*** Block opens ***

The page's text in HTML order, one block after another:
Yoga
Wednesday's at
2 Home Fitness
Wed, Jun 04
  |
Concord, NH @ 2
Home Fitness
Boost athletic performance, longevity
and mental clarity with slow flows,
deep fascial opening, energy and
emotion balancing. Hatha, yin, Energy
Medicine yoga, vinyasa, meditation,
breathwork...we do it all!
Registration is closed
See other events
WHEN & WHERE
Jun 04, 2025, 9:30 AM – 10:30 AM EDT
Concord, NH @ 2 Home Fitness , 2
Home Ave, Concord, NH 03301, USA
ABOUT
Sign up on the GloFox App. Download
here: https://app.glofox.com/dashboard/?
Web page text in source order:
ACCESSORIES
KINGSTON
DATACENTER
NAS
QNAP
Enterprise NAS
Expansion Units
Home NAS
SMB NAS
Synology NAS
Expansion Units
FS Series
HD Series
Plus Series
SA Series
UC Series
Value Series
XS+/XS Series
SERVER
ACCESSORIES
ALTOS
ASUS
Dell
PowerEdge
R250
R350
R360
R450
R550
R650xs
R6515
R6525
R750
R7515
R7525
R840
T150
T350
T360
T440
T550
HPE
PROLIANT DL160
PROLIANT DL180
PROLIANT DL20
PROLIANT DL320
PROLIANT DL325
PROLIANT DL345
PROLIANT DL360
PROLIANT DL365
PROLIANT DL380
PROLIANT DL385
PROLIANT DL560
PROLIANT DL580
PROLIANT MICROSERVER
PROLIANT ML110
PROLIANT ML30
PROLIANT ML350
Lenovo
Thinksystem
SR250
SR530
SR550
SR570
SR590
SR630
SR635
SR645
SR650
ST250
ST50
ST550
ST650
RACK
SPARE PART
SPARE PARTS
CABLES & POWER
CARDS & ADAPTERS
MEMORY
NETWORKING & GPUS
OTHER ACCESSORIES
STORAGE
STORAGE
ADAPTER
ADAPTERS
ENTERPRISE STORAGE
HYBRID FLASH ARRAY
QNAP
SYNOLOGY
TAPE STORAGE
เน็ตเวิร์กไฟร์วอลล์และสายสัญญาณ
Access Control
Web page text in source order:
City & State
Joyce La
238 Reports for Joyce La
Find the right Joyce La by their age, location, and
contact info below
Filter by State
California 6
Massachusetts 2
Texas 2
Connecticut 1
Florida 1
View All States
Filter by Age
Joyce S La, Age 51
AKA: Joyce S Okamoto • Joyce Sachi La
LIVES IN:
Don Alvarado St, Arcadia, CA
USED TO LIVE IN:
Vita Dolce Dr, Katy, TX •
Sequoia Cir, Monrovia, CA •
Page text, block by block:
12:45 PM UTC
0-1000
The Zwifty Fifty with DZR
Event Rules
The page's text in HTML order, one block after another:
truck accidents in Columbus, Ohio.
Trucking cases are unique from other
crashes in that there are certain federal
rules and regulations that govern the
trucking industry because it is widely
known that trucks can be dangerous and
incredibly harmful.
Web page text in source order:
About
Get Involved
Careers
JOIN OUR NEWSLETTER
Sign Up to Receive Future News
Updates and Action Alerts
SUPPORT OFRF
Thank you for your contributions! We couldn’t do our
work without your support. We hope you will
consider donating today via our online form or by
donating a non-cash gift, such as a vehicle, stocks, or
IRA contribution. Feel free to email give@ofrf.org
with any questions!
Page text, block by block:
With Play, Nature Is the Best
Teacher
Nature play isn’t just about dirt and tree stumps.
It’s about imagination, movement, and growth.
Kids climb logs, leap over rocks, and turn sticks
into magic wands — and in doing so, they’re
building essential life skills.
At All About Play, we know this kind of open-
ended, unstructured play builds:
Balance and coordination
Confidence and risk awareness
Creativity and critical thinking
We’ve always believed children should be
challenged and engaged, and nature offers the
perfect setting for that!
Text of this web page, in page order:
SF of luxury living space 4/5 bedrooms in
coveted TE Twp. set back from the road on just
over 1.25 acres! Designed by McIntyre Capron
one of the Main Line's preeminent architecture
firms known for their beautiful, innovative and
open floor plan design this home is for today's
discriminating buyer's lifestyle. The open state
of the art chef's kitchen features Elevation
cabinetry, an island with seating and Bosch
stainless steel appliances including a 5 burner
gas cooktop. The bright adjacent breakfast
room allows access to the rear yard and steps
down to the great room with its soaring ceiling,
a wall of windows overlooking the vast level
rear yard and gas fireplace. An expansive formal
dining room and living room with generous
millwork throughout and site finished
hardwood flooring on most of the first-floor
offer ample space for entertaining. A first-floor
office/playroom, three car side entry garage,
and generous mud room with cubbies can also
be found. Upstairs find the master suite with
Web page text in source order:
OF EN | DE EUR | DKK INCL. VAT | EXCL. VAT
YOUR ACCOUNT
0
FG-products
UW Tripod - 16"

*** Block closes ***

**ACTION ITEM**
Output the complete data verbatim.

**TASK ANSWER**
The page's text in HTML order, one block after another:
Yoga
Wednesday's at
2 Home Fitness
Wed, Jun 04
  |
Concord, NH @ 2
Home Fitness
Boost athletic performance, longevity
and mental clarity with slow flows,
deep fascial opening, energy and
emotion balancing. Hatha, yin, Energy
Medicine yoga, vinyasa, meditation,
breathwork...we do it all!
Registration is closed
See other events
WHEN & WHERE
Jun 04, 2025, 9:30 AM – 10:30 AM EDT
Concord, NH @ 2 Home Fitness , 2
Home Ave, Concord, NH 03301, USA
ABOUT
Sign up on the GloFox App. Download
here: https://app.glofox.com/dashboard/?
Web page text in source order:
ACCESSORIES
KINGSTON
DATACENTER
NAS
QNAP
Enterprise NAS
Expansion Units
Home NAS
SMB NAS
Synology NAS
Expansion Units
FS Series
HD Series
Plus Series
SA Series
UC Series
Value Series
XS+/XS Series
SERVER
ACCESSORIES
ALTOS
ASUS
Dell
PowerEdge
R250
R350
R360
R450
R550
R650xs
R6515
R6525
R750
R7515
R7525
R840
T150
T350
T360
T440
T550
HPE
PROLIANT DL160
PROLIANT DL180
PROLIANT DL20
PROLIANT DL320
PROLIANT DL325
PROLIANT DL345
PROLIANT DL360
PROLIANT DL365
PROLIANT DL380
PROLIANT DL385
PROLIANT DL560
PROLIANT DL580
PROLIANT MICROSERVER
PROLIANT ML110
PROLIANT ML30
PROLIANT ML350
Lenovo
Thinksystem
SR250
SR530
SR550
SR570
SR590
SR630
SR635
SR645
SR650
ST250
ST50
ST550
ST650
RACK
SPARE PART
SPARE PARTS
CABLES & POWER
CARDS & ADAPTERS
MEMORY
NETWORKING & GPUS
OTHER ACCESSORIES
STORAGE
STORAGE
ADAPTER
ADAPTERS
ENTERPRISE STORAGE
HYBRID FLASH ARRAY
QNAP
SYNOLOGY
TAPE STORAGE
เน็ตเวิร์กไฟร์วอลล์และสายสัญญาณ
Access Control
Web page text in source order:
City & State
Joyce La
238 Reports for Joyce La
Find the right Joyce La by their age, location, and
contact info below
Filter by State
California 6
Massachusetts 2
Texas 2
Connecticut 1
Florida 1
View All States
Filter by Age
Joyce S La, Age 51
AKA: Joyce S Okamoto • Joyce Sachi La
LIVES IN:
Don Alvarado St, Arcadia, CA
USED TO LIVE IN:
Vita Dolce Dr, Katy, TX •
Sequoia Cir, Monrovia, CA •
Page text, block by block:
12:45 PM UTC
0-1000
The Zwifty Fifty with DZR
Event Rules
The page's text in HTML order, one block after another:
truck accidents in Columbus, Ohio.
Trucking cases are unique from other
crashes in that there are certain federal
rules and regulations that govern the
trucking industry because it is widely
known that trucks can be dangerous and
incredibly harmful.
Web page text in source order:
About
Get Involved
Careers
JOIN OUR NEWSLETTER
Sign Up to Receive Future News
Updates and Action Alerts
SUPPORT OFRF
Thank you for your contributions! We couldn’t do our
work without your support. We hope you will
consider donating today via our online form or by
donating a non-cash gift, such as a vehicle, stocks, or
IRA contribution. Feel free to email give@ofrf.org
with any questions!
Page text, block by block:
With Play, Nature Is the Best
Teacher
Nature play isn’t just about dirt and tree stumps.
It’s about imagination, movement, and growth.
Kids climb logs, leap over rocks, and turn sticks
into magic wands — and in doing so, they’re
building essential life skills.
At All About Play, we know this kind of open-
ended, unstructured play builds:
Balance and coordination
Confidence and risk awareness
Creativity and critical thinking
We’ve always believed children should be
challenged and engaged, and nature offers the
perfect setting for that!
Text of this web page, in page order:
SF of luxury living space 4/5 bedrooms in
coveted TE Twp. set back from the road on just
over 1.25 acres! Designed by McIntyre Capron
one of the Main Line's preeminent architecture
firms known for their beautiful, innovative and
open floor plan design this home is for today's
discriminating buyer's lifestyle. The open state
of the art chef's kitchen features Elevation
cabinetry, an island with seating and Bosch
stainless steel appliances including a 5 burner
gas cooktop. The bright adjacent breakfast
room allows access to the rear yard and steps
down to the great room with its soaring ceiling,
a wall of windows overlooking the vast level
rear yard and gas fireplace. An expansive formal
dining room and living room with generous
millwork throughout and site finished
hardwood flooring on most of the first-floor
offer ample space for entertaining. A first-floor
office/playroom, three car side entry garage,
and generous mud room with cubbies can also
be found. Upstairs find the master suite with
Web page text in source order:
OF EN | DE EUR | DKK INCL. VAT | EXCL. VAT
YOUR ACCOUNT
0
FG-products
UW Tripod - 16"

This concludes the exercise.